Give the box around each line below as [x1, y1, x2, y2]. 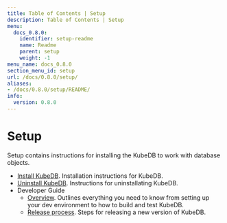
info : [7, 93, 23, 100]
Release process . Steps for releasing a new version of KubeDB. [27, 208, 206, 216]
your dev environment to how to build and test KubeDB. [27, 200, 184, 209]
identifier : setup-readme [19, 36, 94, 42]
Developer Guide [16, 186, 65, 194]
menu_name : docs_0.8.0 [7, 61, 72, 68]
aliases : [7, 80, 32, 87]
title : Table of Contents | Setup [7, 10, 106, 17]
◇ ◇ ◇
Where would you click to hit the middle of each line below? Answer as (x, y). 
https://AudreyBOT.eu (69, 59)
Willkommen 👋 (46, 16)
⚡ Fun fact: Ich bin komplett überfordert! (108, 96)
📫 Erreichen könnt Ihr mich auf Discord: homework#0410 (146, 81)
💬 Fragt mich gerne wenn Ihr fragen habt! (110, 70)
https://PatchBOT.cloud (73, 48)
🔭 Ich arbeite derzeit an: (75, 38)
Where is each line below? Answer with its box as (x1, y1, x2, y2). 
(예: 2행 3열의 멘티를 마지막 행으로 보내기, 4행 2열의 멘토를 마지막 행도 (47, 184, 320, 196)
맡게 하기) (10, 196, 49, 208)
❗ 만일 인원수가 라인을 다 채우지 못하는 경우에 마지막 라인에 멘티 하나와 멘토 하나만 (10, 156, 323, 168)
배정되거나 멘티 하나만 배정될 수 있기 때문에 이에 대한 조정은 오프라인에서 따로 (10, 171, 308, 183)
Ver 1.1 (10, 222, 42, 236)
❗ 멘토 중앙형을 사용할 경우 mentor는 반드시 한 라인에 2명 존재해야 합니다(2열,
◇ ◇ ◇
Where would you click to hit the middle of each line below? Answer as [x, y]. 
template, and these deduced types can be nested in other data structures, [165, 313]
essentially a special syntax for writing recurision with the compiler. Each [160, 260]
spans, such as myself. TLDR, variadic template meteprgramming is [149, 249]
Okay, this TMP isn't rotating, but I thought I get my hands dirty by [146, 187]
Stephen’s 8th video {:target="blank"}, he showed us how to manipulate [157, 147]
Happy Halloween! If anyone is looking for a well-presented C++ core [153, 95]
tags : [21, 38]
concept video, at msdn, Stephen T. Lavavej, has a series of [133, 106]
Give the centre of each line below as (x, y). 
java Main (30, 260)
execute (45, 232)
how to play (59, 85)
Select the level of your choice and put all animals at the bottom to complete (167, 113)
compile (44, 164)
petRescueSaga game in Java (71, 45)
◇ ◇ ◇
# [YOUR ASSIGNMENT]
Using the entries above, return exactly the lines from the line with "https://PatchBOT.cloud (73, 48)" to the line with "멘토 중앙형을 사용할", counting both of those lines.

# [SOLUTION TO THE PROBLEM]
https://PatchBOT.cloud (73, 48)
🔭 Ich arbeite derzeit an: (75, 38)
Where is each line below? Answer with its box as (x1, y1, x2, y2). 
(예: 2행 3열의 멘티를 마지막 행으로 보내기, 4행 2열의 멘토를 마지막 행도 (47, 184, 320, 196)
맡게 하기) (10, 196, 49, 208)
❗ 만일 인원수가 라인을 다 채우지 못하는 경우에 마지막 라인에 멘티 하나와 멘토 하나만 (10, 156, 323, 168)
배정되거나 멘티 하나만 배정될 수 있기 때문에 이에 대한 조정은 오프라인에서 따로 (10, 171, 308, 183)
Ver 1.1 (10, 222, 42, 236)
❗ 멘토 중앙형을 사용할 경우 mentor는 반드시 한 라인에 2명 존재해야 합니다(2열,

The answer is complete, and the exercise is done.